Data provided –
________________________________________
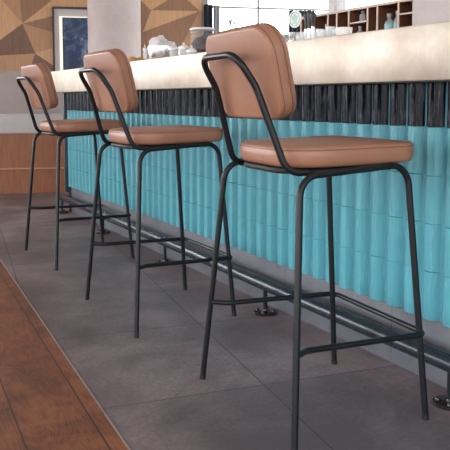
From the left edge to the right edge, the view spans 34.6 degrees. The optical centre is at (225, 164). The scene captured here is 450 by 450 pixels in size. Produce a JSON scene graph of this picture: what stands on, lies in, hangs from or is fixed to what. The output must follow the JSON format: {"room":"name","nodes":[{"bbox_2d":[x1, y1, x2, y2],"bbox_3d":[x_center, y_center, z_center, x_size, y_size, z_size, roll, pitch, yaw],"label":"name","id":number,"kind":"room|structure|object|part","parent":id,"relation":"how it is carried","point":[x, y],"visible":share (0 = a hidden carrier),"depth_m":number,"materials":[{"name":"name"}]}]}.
{"room":"cafe","nodes":[
{"label":"cafe","id":0,"kind":"room"},
{"bbox_2d":[0,0,202,70],"bbox_3d":[-1.958,-1.291,8.097,3.435,3.000,0.150,-1,5,-12],"label":"wall","id":1,"kind":"structure","parent":0,"point":[26,38],"depth_m":8.01,"materials":[{"name":"brown wood"}]},
{"bbox_2d":[52,6,87,70],"bbox_3d":[-1.446,-1.271,8.114,0.959,0.957,0.039,-1,5,-12],"label":"framed picture","id":2,"kind":"object","parent":1,"relation":"attached to","point":[69,24],"visible":0.24,"depth_m":8.04,"materials":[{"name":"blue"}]},
{"bbox_2d":[62,17,87,69],"bbox_3d":[-1.446,-1.274,8.113,0.746,0.723,0.006,-1,5,-12],"label":"artwork","id":3,"kind":"object","parent":2,"relation":"attached to","point":[74,29],"depth_m":8.05},
{"bbox_2d":[0,192,449,449],"bbox_3d":[-1.343,0.643,3.609,11.000,0.050,13.500,-3,6,-28],"label":"floor","id":4,"kind":"structure","parent":0,"point":[150,387],"depth_m":2.52,"materials":[{"name":"grey tile"}]},
{"bbox_2d":[0,71,64,193],"bbox_3d":[-3.259,-0.325,7.219,3.350,1.232,0.632,-1,5,-12],"label":"banquette","id":5,"kind":"object","parent":4,"relation":"on","point":[17,130],"visible":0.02,"depth_m":7.24,"materials":[{"name":"brown wood"}]},
{"bbox_2d":[0,114,62,133],"bbox_3d":[-3.247,-0.394,7.160,3.350,0.193,0.500,-1,5,-12],"label":"seat cushion","id":6,"kind":"object","parent":5,"relation":"on","point":[9,123],"depth_m":7.18,"materials":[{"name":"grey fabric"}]},
{"bbox_2d":[0,71,62,113],"bbox_3d":[-3.306,-0.722,7.400,3.350,0.472,0.190,-1,5,-12],"label":"cushion","id":7,"kind":"object","parent":5,"relation":"on","point":[12,99],"depth_m":7.55,"materials":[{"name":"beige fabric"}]},
{"bbox_2d":[0,259,130,449],"bbox_3d":[-1.091,0.624,3.744,0.005,0.040,13.528,-2,6,-25],"label":"trim","id":8,"kind":"structure","parent":4,"relation":"on","point":[78,374],"depth_m":2.50,"materials":[{"name":"metal"}]},
{"bbox_2d":[16,63,133,270],"bbox_3d":[-0.916,-0.016,4.294,0.582,1.142,0.641,-3,6,-30],"label":"bar stool","id":9,"kind":"object","parent":4,"relation":"on","point":[37,78],"visible":0.9,"depth_m":4.12,"materials":[{"name":"black metal"}]},
{"bbox_3d":[-1.120,0.158,4.476,0.265,0.747,0.066,-1,5,-10],"label":"leg","id":10,"kind":"part","parent":9,"relation":"part of","materials":[{"name":"black metal"}]},
{"bbox_3d":[-1.076,-0.448,4.161,0.128,0.254,0.434,-3,6,-30],"label":"backrest","id":11,"kind":"part","parent":9,"relation":"part of","materials":[{"name":"brown leather"}]},
{"bbox_3d":[-0.981,-0.340,4.227,0.430,0.339,0.400,-3,6,-30],"label":"frame","id":12,"kind":"part","parent":9,"relation":"part of","materials":[{"name":"black metal"}]},
{"bbox_3d":[-0.871,0.196,4.054,0.066,0.747,0.265,4,7,39],"label":"leg","id":13,"kind":"part","parent":9,"relation":"part of","materials":[{"name":"black metal"}]},
{"bbox_3d":[-0.868,-0.233,4.303,0.428,0.072,0.450,-3,6,-30],"label":"seat","id":14,"kind":"part","parent":9,"relation":"part of","materials":[{"name":"brown leather"}]},
{"bbox_3d":[-0.886,0.145,4.583,0.255,0.753,0.048,-4,6,-35],"label":"leg","id":15,"kind":"part","parent":9,"relation":"part of","materials":[{"name":"black metal"}]},
{"bbox_3d":[-0.659,0.180,4.197,0.253,0.753,0.054,-3,6,-30],"label":"leg","id":16,"kind":"part","parent":9,"relation":"part of","materials":[{"name":"black metal"}]},
{"bbox_2d":[87,0,140,57],"bbox_3d":[-1.108,-1.212,7.222,0.524,3.000,0.524,-3,6,-28],"label":"column","id":17,"kind":"structure","parent":4,"relation":"on","point":[112,24],"depth_m":6.99,"materials":[{"name":"paint"}]},
{"bbox_2d":[78,49,236,337],"bbox_3d":[-0.326,0.085,3.173,0.582,1.142,0.641,-3,6,-29],"label":"bar stool","id":18,"kind":"object","parent":4,"relation":"on","point":[112,88],"visible":1,"depth_m":3.01,"materials":[{"name":"black metal"}]},
{"bbox_3d":[-0.526,0.258,3.360,0.265,0.747,0.066,-1,5,-9],"label":"leg","id":19,"kind":"part","parent":18,"relation":"part of","materials":[{"name":"black metal"}]},
{"bbox_3d":[-0.489,-0.348,3.045,0.128,0.254,0.434,-3,6,-29],"label":"backrest","id":20,"kind":"part","parent":18,"relation":"part of","materials":[{"name":"brown leather"}]},
{"bbox_3d":[-0.393,-0.239,3.108,0.430,0.339,0.400,-3,6,-29],"label":"frame","id":21,"kind":"part","parent":18,"relation":"part of","materials":[{"name":"black metal"}]},
{"bbox_3d":[-0.289,0.297,2.931,0.066,0.747,0.265,4,7,41],"label":"leg","id":22,"kind":"part","parent":18,"relation":"part of","materials":[{"name":"black metal"}]},
{"bbox_3d":[-0.278,-0.133,3.180,0.428,0.072,0.450,-3,6,-29],"label":"seat","id":23,"kind":"part","parent":18,"relation":"part of","materials":[{"name":"brown leather"}]},
{"bbox_3d":[-0.289,0.246,3.461,0.255,0.753,0.048,-3,6,-34],"label":"leg","id":24,"kind":"part","parent":18,"relation":"part of","materials":[{"name":"black metal"}]},
{"bbox_3d":[-0.077,0.280,3.076,0.255,0.753,0.048,-2,6,-23],"label":"leg","id":25,"kind":"part","parent":18,"relation":"part of","materials":[{"name":"black metal"}]},
{"bbox_2d":[59,193,449,410],"bbox_3d":[0.211,0.585,3.112,0.108,0.155,6.760,-3,6,-28],"label":"rail","id":26,"kind":"object","parent":4,"relation":"on","point":[440,359],"visible":0.84,"depth_m":2.87,"materials":[{"name":"metal"}]},
{"bbox_3d":[-0.347,0.514,4.142,0.019,0.100,0.018,-3,6,-28],"label":"post","id":27,"kind":"part","parent":26,"relation":"part of","materials":[{"name":"black metal"}]},
{"bbox_3d":[0.175,0.600,3.181,0.019,0.100,0.018,-3,6,-28],"label":"post","id":28,"kind":"part","parent":26,"relation":"part of","materials":[{"name":"black metal"}]},
{"bbox_3d":[0.693,0.686,2.227,0.019,0.100,0.018,-3,6,-28],"label":"post","id":29,"kind":"part","parent":26,"relation":"part of","materials":[{"name":"black metal"}]},
{"bbox_2d":[63,82,449,387],"bbox_3d":[0.462,0.158,3.187,0.482,0.993,6.720,-3,6,-28],"label":"bar counter","id":30,"kind":"object","parent":4,"relation":"on","point":[372,259],"depth_m":2.92,"materials":[{"name":"teal tile"}]},
{"bbox_3d":[-1.127,-0.190,6.108,0.482,0.822,0.035,-3,6,-28],"label":"panel","id":31,"kind":"part","parent":30,"relation":"part of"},
{"bbox_2d":[51,21,449,92],"bbox_3d":[0.435,-0.421,3.123,0.640,0.168,6.725,-3,6,-28],"label":"countertop","id":32,"kind":"structure","parent":30,"relation":"on","point":[416,53],"depth_m":2.49,"materials":[{"name":"beige stone"}]},
{"bbox_2d":[147,45,179,58],"bbox_3d":[-0.379,-0.675,4.452,0.206,0.100,0.216,1,5,12],"label":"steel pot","id":33,"kind":"object","parent":32,"relation":"on","point":[154,51],"visible":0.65,"depth_m":4.36,"materials":[{"name":"silver metal"}]},
{"bbox_2d":[147,35,176,49],"bbox_3d":[-0.381,-0.733,4.439,0.189,0.123,0.185,1,5,8],"label":"napkin","id":34,"kind":"object","parent":33,"relation":"in","point":[160,40],"visible":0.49,"depth_m":4.41,"materials":[{"name":"paper"}]},
{"bbox_2d":[169,43,178,49],"bbox_3d":[-0.294,-0.642,4.120,0.057,0.094,0.057,-3,6,-28],"label":"glass jar","id":35,"kind":"object","parent":32,"relation":"on","point":[173,47],"visible":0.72,"depth_m":4.10,"materials":[{"name":"white"}]},
{"bbox_2d":[179,42,188,48],"bbox_3d":[-0.233,-0.633,4.028,0.057,0.092,0.057,-3,6,-28],"label":"glass jar","id":36,"kind":"object","parent":32,"relation":"on","point":[183,46],"visible":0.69,"depth_m":4.01,"materials":[{"name":"white"}]},
{"bbox_2d":[186,45,196,51],"bbox_3d":[-0.186,-0.616,3.964,0.057,0.070,0.057,-3,6,-28],"label":"glass jar","id":37,"kind":"object","parent":32,"relation":"on","point":[191,49],"visible":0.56,"depth_m":3.94,"materials":[{"name":"white"}]},
{"bbox_2d":[190,27,214,53],"bbox_3d":[-0.140,-0.715,4.334,0.150,0.202,0.150,-4,7,-38],"label":"glass jar","id":38,"kind":"object","parent":32,"relation":"on","point":[199,44],"visible":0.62,"depth_m":4.28,"materials":[{"name":"clear glass"}]},
{"bbox_3d":[-0.140,-0.809,4.325,0.150,0.014,0.150,-4,7,-38],"label":"lid","id":39,"kind":"part","parent":38,"relation":"part of","materials":[{"name":"white ceramic"}]},
{"bbox_2d":[228,18,231,28],"bbox_3d":[0.041,-0.708,4.096,0.077,0.230,0.044,-3,6,-28],"label":"tap","id":40,"kind":"object","parent":32,"relation":"on","point":[229,19],"visible":0.34,"depth_m":4.07,"materials":[{"name":"silver metal"}]},
{"bbox_2d":[289,10,314,39],"bbox_3d":[0.904,-0.840,8.639,0.320,1.965,0.037,-1,5,-12],"label":"curtain","id":41,"kind":"object","parent":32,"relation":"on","point":[291,29],"visible":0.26,"depth_m":8.55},
{"bbox_2d":[304,11,307,38],"bbox_3d":[0.403,-0.638,3.494,0.077,0.198,0.044,-3,6,-28],"label":"tap","id":42,"kind":"object","parent":32,"relation":"on","point":[305,12],"visible":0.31,"depth_m":3.48,"materials":[{"name":"silver metal"}]},
{"bbox_3d":[0.388,-0.693,3.481,0.024,0.085,0.024,-3,6,-28],"label":"handle","id":43,"kind":"part","parent":42,"relation":"part of","materials":[{"name":"black plastic"}]},
{"bbox_2d":[307,10,317,38],"bbox_3d":[0.411,-0.631,3.437,0.077,0.195,0.044,-3,6,-28],"label":"tap","id":44,"kind":"object","parent":32,"relation":"on","point":[308,11],"visible":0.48,"depth_m":3.42,"materials":[{"name":"silver metal"}]},
{"bbox_3d":[0.397,-0.685,3.424,0.024,0.085,0.024,-3,6,-28],"label":"handle","id":45,"kind":"part","parent":44,"relation":"part of","materials":[{"name":"black plastic"}]},
{"bbox_2d":[335,27,352,34],"bbox_3d":[0.450,-0.495,2.751,0.068,0.047,0.068,2,5,16],"label":"coffee cup","id":46,"kind":"object","parent":32,"relation":"on","point":[338,30],"visible":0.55,"depth_m":2.72,"materials":[{"name":"white ceramic"}]},
{"bbox_3d":[-0.578,-0.647,4.605,0.230,0.017,0.230,-3,6,-28],"label":"plate","id":47,"kind":"object","parent":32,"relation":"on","visible":0},
{"bbox_2d":[127,56,136,61],"bbox_3d":[-0.586,-0.656,4.514,0.072,0.033,0.071,4,6,37],"label":"biscuit","id":48,"kind":"object","parent":47,"relation":"on","point":[131,58],"visible":0.62,"depth_m":4.48,"materials":[{"name":"orange food"}]},
{"bbox_3d":[0.301,-0.532,3.300,0.260,0.022,0.380,-3,6,-28],"label":"drip tray","id":49,"kind":"object","parent":32,"relation":"on","visible":0},
{"bbox_2d":[282,34,288,41],"bbox_3d":[0.262,-0.563,3.264,0.052,0.045,0.052,-3,6,-28],"label":"steel cup","id":50,"kind":"object","parent":49,"relation":"on","point":[285,36],"visible":0.19,"depth_m":3.24,"materials":[{"name":"silver metal"}]},
{"bbox_2d":[288,32,299,40],"bbox_3d":[0.300,-0.555,3.172,0.052,0.045,0.052,-3,6,-28],"label":"steel cup","id":51,"kind":"object","parent":49,"relation":"on","point":[292,36],"visible":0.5,"depth_m":3.15,"materials":[{"name":"silver metal"}]},
{"bbox_2d":[310,13,322,38],"bbox_3d":[0.398,-0.586,3.171,0.077,0.152,0.044,-3,6,-28],"label":"tap","id":52,"kind":"object","parent":49,"relation":"on","point":[312,15],"visible":0.66,"depth_m":3.15,"materials":[{"name":"silver metal"}]},
{"bbox_3d":[0.383,-0.631,3.159,0.029,0.060,0.029,-3,6,-28],"label":"handle","id":53,"kind":"part","parent":52,"relation":"part of","materials":[{"name":"black plastic"}]},
{"bbox_2d":[200,23,428,449],"bbox_3d":[0.233,0.173,2.185,0.582,1.142,0.641,-2,6,-24],"label":"bar stool","id":54,"kind":"object","parent":4,"relation":"on","point":[250,75],"visible":1,"depth_m":2.02,"materials":[{"name":"brown leather"}]},
{"bbox_3d":[0.047,0.345,2.387,0.265,0.747,0.066,0,5,-4],"label":"leg","id":55,"kind":"part","parent":54,"relation":"part of","materials":[{"name":"black metal"}]},
{"bbox_3d":[0.063,-0.260,2.070,0.128,0.254,0.434,-2,6,-24],"label":"backrest","id":56,"kind":"part","parent":54,"relation":"part of","materials":[{"name":"brown leather"}]},
{"bbox_3d":[0.164,-0.151,2.125,0.430,0.339,0.400,-2,6,-24],"label":"frame","id":57,"kind":"part","parent":54,"relation":"part of","materials":[{"name":"black metal"}]},
{"bbox_3d":[0.264,0.387,1.925,0.247,0.747,0.106,-2,6,-24],"label":"leg","id":58,"kind":"part","parent":54,"relation":"part of","materials":[{"name":"black metal"}]},
{"bbox_3d":[0.283,-0.043,2.188,0.428,0.072,0.450,-2,6,-24],"label":"seat","id":59,"kind":"part","parent":54,"relation":"part of","materials":[{"name":"brown leather"}]},
{"bbox_3d":[0.292,0.335,2.469,0.255,0.753,0.048,-3,6,-29],"label":"leg","id":60,"kind":"part","parent":54,"relation":"part of","materials":[{"name":"black metal"}]},
{"bbox_3d":[0.473,0.371,2.069,0.255,0.753,0.048,-2,5,-19],"label":"leg","id":61,"kind":"part","parent":54,"relation":"part of","materials":[{"name":"black metal"}]},
{"bbox_2d":[300,0,412,39],"bbox_3d":[0.984,-0.259,4.819,0.322,1.530,1.264,-3,6,-28],"label":"cubby shelf","id":62,"kind":"object","parent":4,"relation":"on","point":[374,17],"visible":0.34,"depth_m":4.62,"materials":[{"name":"brown wood"}]},
{"bbox_2d":[385,13,393,28],"bbox_3d":[1.016,-0.844,4.476,0.068,0.175,0.068,-3,6,-28],"label":"glass bottle","id":63,"kind":"object","parent":62,"relation":"on","point":[387,26],"visible":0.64,"depth_m":4.45,"materials":[{"name":"teal glass"}]},
{"bbox_2d":[412,0,449,25],"bbox_3d":[1.303,-0.908,3.833,0.600,3.000,0.600,-3,6,-28],"label":"column","id":64,"kind":"structure","parent":4,"relation":"on","point":[423,11],"depth_m":3.69,"materials":[{"name":"paint"}]},
{"bbox_2d":[328,0,335,11],"bbox_3d":[2.650,-0.770,2.293,0.100,3.000,7.620,-3,6,-28],"label":"wall","id":65,"kind":"structure","parent":0,"point":[331,3],"depth_m":5.55,"materials":[{"name":"white paint"}]},
{"bbox_2d":[336,0,345,10],"bbox_3d":[1.670,-1.530,4.045,0.060,1.800,3.340,-3,6,-28],"label":"window","id":66,"kind":"structure","parent":65,"relation":"in","point":[340,4],"depth_m":5.51,"materials":[{"name":"white paint"}]},
{"bbox_3d":[-1.343,-2.420,3.334,11.000,0.100,13.500,-3,6,-28],"label":"ceiling","id":67,"kind":"structure","parent":0,"visible":0},
{"bbox_2d":[289,0,301,27],"bbox_3d":[0.374,-1.569,3.807,0.011,1.679,0.092,-4,7,-39],"label":"hanging sign","id":68,"kind":"object","parent":67,"relation":"hanging from","point":[295,18],"visible":1,"depth_m":3.87,"materials":[{"name":"white ceramic"}]},
{"bbox_3d":[1.414,-0.286,8.931,3.367,0.850,1.098,-3,6,-28],"label":"wall","id":69,"kind":"structure","parent":0,"visible":0},
{"bbox_2d":[213,5,219,32],"bbox_3d":[-0.104,-0.838,8.417,0.075,2.000,0.039,-1,5,-12],"label":"curtain","id":70,"kind":"object","parent":69,"relation":"hanging from","point":[216,8],"visible":0.31,"depth_m":8.34,"materials":[{"name":"grey fabric"}]},
{"bbox_2d":[203,0,327,35],"bbox_3d":[1.419,-1.778,8.773,3.460,2.150,0.100,-1,5,-12],"label":"window","id":71,"kind":"structure","parent":69,"relation":"in","point":[258,7],"depth_m":8.51,"materials":[{"name":"white"}]},
{"bbox_3d":[1.419,-1.778,8.773,3.460,2.150,0.100,-1,5,-12],"label":"frame","id":72,"kind":"part","parent":71,"relation":"part of","materials":[{"name":"black metal"}]},
{"bbox_2d":[204,4,212,37],"bbox_3d":[-0.196,-0.838,8.397,0.103,2.005,0.039,-1,5,-12],"label":"curtain","id":73,"kind":"object","parent":71,"relation":"hanging from","point":[208,9],"visible":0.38,"depth_m":8.32,"materials":[{"name":"black fabric"}]}
]}
________________________________________
Your goal –
Lines holding "cafe" in the data above: copy each of them.

Reply to the task –
{"room":"cafe","nodes":[
{"label":"cafe","id":0,"kind":"room"},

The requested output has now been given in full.